Recorded data:
--- START ---
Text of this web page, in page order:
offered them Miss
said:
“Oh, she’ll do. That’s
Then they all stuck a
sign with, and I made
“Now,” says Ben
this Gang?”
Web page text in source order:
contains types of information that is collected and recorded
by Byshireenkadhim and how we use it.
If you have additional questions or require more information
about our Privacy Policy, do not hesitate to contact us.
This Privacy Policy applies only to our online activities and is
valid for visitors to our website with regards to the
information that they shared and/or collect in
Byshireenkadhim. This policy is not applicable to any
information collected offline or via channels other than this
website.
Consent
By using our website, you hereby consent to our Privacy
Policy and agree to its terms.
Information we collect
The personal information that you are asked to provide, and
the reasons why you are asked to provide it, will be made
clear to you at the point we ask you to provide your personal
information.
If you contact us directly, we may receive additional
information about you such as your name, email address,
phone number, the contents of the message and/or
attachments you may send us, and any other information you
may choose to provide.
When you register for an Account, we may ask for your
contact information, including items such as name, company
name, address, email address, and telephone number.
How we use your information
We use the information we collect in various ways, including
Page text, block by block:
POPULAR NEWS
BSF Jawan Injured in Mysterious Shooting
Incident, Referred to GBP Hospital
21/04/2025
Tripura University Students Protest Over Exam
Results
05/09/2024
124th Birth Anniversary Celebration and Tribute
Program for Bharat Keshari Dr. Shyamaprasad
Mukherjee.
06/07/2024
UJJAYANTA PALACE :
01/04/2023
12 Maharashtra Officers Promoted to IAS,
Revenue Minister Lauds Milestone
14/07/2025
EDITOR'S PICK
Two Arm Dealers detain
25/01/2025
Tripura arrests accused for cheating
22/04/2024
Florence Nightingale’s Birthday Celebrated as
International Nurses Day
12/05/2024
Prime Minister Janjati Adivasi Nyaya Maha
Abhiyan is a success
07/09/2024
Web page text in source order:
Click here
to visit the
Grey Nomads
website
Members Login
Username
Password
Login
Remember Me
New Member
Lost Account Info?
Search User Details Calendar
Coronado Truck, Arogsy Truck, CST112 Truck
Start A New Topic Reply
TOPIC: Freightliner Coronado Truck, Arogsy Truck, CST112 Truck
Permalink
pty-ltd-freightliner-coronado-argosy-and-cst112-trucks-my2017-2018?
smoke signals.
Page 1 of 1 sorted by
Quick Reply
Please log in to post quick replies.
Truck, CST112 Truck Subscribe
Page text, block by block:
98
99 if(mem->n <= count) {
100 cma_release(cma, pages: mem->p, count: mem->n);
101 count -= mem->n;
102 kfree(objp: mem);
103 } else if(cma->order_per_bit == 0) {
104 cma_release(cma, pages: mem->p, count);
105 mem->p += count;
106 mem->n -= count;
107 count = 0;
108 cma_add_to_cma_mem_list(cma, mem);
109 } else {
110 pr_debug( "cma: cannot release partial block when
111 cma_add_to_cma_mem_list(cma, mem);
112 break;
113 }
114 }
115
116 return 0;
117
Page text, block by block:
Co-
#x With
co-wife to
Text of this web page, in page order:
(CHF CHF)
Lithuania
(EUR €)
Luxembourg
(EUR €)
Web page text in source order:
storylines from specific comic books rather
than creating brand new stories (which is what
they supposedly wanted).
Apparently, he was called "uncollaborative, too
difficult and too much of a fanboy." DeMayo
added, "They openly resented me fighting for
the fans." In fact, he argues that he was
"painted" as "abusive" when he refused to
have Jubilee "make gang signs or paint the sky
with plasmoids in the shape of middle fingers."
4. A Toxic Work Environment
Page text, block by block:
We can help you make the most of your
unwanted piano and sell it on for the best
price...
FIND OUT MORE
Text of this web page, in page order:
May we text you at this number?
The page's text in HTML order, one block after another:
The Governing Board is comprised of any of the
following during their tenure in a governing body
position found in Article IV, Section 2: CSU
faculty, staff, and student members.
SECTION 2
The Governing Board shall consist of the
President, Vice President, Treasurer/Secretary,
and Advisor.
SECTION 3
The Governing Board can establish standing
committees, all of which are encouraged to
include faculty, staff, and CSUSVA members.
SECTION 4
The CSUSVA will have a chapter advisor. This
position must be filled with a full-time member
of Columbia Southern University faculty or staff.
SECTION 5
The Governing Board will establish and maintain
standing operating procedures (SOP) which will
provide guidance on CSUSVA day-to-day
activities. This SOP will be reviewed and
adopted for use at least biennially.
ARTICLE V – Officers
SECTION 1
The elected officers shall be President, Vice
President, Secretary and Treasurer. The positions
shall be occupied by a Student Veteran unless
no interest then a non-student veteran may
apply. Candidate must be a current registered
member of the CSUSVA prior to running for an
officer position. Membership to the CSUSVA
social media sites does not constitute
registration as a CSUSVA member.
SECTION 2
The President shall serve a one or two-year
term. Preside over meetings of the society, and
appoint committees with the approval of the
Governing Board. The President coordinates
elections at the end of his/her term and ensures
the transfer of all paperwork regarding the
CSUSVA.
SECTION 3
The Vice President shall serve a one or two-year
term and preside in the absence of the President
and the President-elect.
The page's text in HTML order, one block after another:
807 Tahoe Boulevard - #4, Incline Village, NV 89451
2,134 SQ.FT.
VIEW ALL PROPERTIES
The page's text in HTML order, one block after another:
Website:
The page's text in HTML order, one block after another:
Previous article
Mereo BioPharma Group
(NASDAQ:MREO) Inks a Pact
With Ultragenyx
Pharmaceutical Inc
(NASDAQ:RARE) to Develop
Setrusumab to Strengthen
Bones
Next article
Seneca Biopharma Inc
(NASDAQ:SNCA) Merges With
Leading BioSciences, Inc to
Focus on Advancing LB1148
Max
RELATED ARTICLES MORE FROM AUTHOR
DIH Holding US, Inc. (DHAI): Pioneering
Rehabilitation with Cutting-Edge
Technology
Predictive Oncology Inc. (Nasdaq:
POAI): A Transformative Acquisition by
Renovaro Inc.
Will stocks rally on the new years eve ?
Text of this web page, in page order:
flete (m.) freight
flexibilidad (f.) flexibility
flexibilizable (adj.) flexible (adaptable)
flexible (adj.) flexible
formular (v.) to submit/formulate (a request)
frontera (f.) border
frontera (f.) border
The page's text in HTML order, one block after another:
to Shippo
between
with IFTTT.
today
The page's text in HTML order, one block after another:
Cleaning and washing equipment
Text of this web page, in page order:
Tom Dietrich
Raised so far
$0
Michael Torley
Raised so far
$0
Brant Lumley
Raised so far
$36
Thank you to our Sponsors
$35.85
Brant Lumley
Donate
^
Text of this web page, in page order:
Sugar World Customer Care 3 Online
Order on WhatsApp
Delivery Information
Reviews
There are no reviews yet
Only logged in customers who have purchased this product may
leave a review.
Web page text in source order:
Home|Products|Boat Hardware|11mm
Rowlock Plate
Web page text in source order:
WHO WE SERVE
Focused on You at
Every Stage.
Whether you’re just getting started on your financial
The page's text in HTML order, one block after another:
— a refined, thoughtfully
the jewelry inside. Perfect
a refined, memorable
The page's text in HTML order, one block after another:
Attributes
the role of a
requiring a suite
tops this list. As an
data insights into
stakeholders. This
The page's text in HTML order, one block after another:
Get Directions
--- END ---
Action item:
The full set of entries has to be duplicated precisely.

Final answer:
Text of this web page, in page order:
offered them Miss
said:
“Oh, she’ll do. That’s
Then they all stuck a
sign with, and I made
“Now,” says Ben
this Gang?”
Web page text in source order:
contains types of information that is collected and recorded
by Byshireenkadhim and how we use it.
If you have additional questions or require more information
about our Privacy Policy, do not hesitate to contact us.
This Privacy Policy applies only to our online activities and is
valid for visitors to our website with regards to the
information that they shared and/or collect in
Byshireenkadhim. This policy is not applicable to any
information collected offline or via channels other than this
website.
Consent
By using our website, you hereby consent to our Privacy
Policy and agree to its terms.
Information we collect
The personal information that you are asked to provide, and
the reasons why you are asked to provide it, will be made
clear to you at the point we ask you to provide your personal
information.
If you contact us directly, we may receive additional
information about you such as your name, email address,
phone number, the contents of the message and/or
attachments you may send us, and any other information you
may choose to provide.
When you register for an Account, we may ask for your
contact information, including items such as name, company
name, address, email address, and telephone number.
How we use your information
We use the information we collect in various ways, including
Page text, block by block:
POPULAR NEWS
BSF Jawan Injured in Mysterious Shooting
Incident, Referred to GBP Hospital
21/04/2025
Tripura University Students Protest Over Exam
Results
05/09/2024
124th Birth Anniversary Celebration and Tribute
Program for Bharat Keshari Dr. Shyamaprasad
Mukherjee.
06/07/2024
UJJAYANTA PALACE :
01/04/2023
12 Maharashtra Officers Promoted to IAS,
Revenue Minister Lauds Milestone
14/07/2025
EDITOR'S PICK
Two Arm Dealers detain
25/01/2025
Tripura arrests accused for cheating
22/04/2024
Florence Nightingale’s Birthday Celebrated as
International Nurses Day
12/05/2024
Prime Minister Janjati Adivasi Nyaya Maha
Abhiyan is a success
07/09/2024
Web page text in source order:
Click here
to visit the
Grey Nomads
website
Members Login
Username
Password
Login
Remember Me
New Member
Lost Account Info?
Search User Details Calendar
Coronado Truck, Arogsy Truck, CST112 Truck
Start A New Topic Reply
TOPIC: Freightliner Coronado Truck, Arogsy Truck, CST112 Truck
Permalink
pty-ltd-freightliner-coronado-argosy-and-cst112-trucks-my2017-2018?
smoke signals.
Page 1 of 1 sorted by
Quick Reply
Please log in to post quick replies.
Truck, CST112 Truck Subscribe
Page text, block by block:
98
99 if(mem->n <= count) {
100 cma_release(cma, pages: mem->p, count: mem->n);
101 count -= mem->n;
102 kfree(objp: mem);
103 } else if(cma->order_per_bit == 0) {
104 cma_release(cma, pages: mem->p, count);
105 mem->p += count;
106 mem->n -= count;
107 count = 0;
108 cma_add_to_cma_mem_list(cma, mem);
109 } else {
110 pr_debug( "cma: cannot release partial block when
111 cma_add_to_cma_mem_list(cma, mem);
112 break;
113 }
114 }
115
116 return 0;
117
Page text, block by block:
Co-
#x With
co-wife to
Text of this web page, in page order:
(CHF CHF)
Lithuania
(EUR €)
Luxembourg
(EUR €)
Web page text in source order:
storylines from specific comic books rather
than creating brand new stories (which is what
they supposedly wanted).
Apparently, he was called "uncollaborative, too
difficult and too much of a fanboy." DeMayo
added, "They openly resented me fighting for
the fans." In fact, he argues that he was
"painted" as "abusive" when he refused to
have Jubilee "make gang signs or paint the sky
with plasmoids in the shape of middle fingers."
4. A Toxic Work Environment
Page text, block by block:
We can help you make the most of your
unwanted piano and sell it on for the best
price...
FIND OUT MORE
Text of this web page, in page order:
May we text you at this number?
The page's text in HTML order, one block after another:
The Governing Board is comprised of any of the
following during their tenure in a governing body
position found in Article IV, Section 2: CSU
faculty, staff, and student members.
SECTION 2
The Governing Board shall consist of the
President, Vice President, Treasurer/Secretary,
and Advisor.
SECTION 3
The Governing Board can establish standing
committees, all of which are encouraged to
include faculty, staff, and CSUSVA members.
SECTION 4
The CSUSVA will have a chapter advisor. This
position must be filled with a full-time member
of Columbia Southern University faculty or staff.
SECTION 5
The Governing Board will establish and maintain
standing operating procedures (SOP) which will
provide guidance on CSUSVA day-to-day
activities. This SOP will be reviewed and
adopted for use at least biennially.
ARTICLE V – Officers
SECTION 1
The elected officers shall be President, Vice
President, Secretary and Treasurer. The positions
shall be occupied by a Student Veteran unless
no interest then a non-student veteran may
apply. Candidate must be a current registered
member of the CSUSVA prior to running for an
officer position. Membership to the CSUSVA
social media sites does not constitute
registration as a CSUSVA member.
SECTION 2
The President shall serve a one or two-year
term. Preside over meetings of the society, and
appoint committees with the approval of the
Governing Board. The President coordinates
elections at the end of his/her term and ensures
the transfer of all paperwork regarding the
CSUSVA.
SECTION 3
The Vice President shall serve a one or two-year
term and preside in the absence of the President
and the President-elect.
The page's text in HTML order, one block after another:
807 Tahoe Boulevard - #4, Incline Village, NV 89451
2,134 SQ.FT.
VIEW ALL PROPERTIES
The page's text in HTML order, one block after another:
Website:
The page's text in HTML order, one block after another:
Previous article
Mereo BioPharma Group
(NASDAQ:MREO) Inks a Pact
With Ultragenyx
Pharmaceutical Inc
(NASDAQ:RARE) to Develop
Setrusumab to Strengthen
Bones
Next article
Seneca Biopharma Inc
(NASDAQ:SNCA) Merges With
Leading BioSciences, Inc to
Focus on Advancing LB1148
Max
RELATED ARTICLES MORE FROM AUTHOR
DIH Holding US, Inc. (DHAI): Pioneering
Rehabilitation with Cutting-Edge
Technology
Predictive Oncology Inc. (Nasdaq:
POAI): A Transformative Acquisition by
Renovaro Inc.
Will stocks rally on the new years eve ?
Text of this web page, in page order:
flete (m.) freight
flexibilidad (f.) flexibility
flexibilizable (adj.) flexible (adaptable)
flexible (adj.) flexible
formular (v.) to submit/formulate (a request)
frontera (f.) border
frontera (f.) border
The page's text in HTML order, one block after another:
to Shippo
between
with IFTTT.
today
The page's text in HTML order, one block after another:
Cleaning and washing equipment
Text of this web page, in page order:
Tom Dietrich
Raised so far
$0
Michael Torley
Raised so far
$0
Brant Lumley
Raised so far
$36
Thank you to our Sponsors
$35.85
Brant Lumley
Donate
^
Text of this web page, in page order:
Sugar World Customer Care 3 Online
Order on WhatsApp
Delivery Information
Reviews
There are no reviews yet
Only logged in customers who have purchased this product may
leave a review.
Web page text in source order:
Home|Products|Boat Hardware|11mm
Rowlock Plate
Web page text in source order:
WHO WE SERVE
Focused on You at
Every Stage.
Whether you’re just getting started on your financial
The page's text in HTML order, one block after another:
— a refined, thoughtfully
the jewelry inside. Perfect
a refined, memorable
The page's text in HTML order, one block after another:
Attributes
the role of a
requiring a suite
tops this list. As an
data insights into
stakeholders. This
The page's text in HTML order, one block after another:
Get Directions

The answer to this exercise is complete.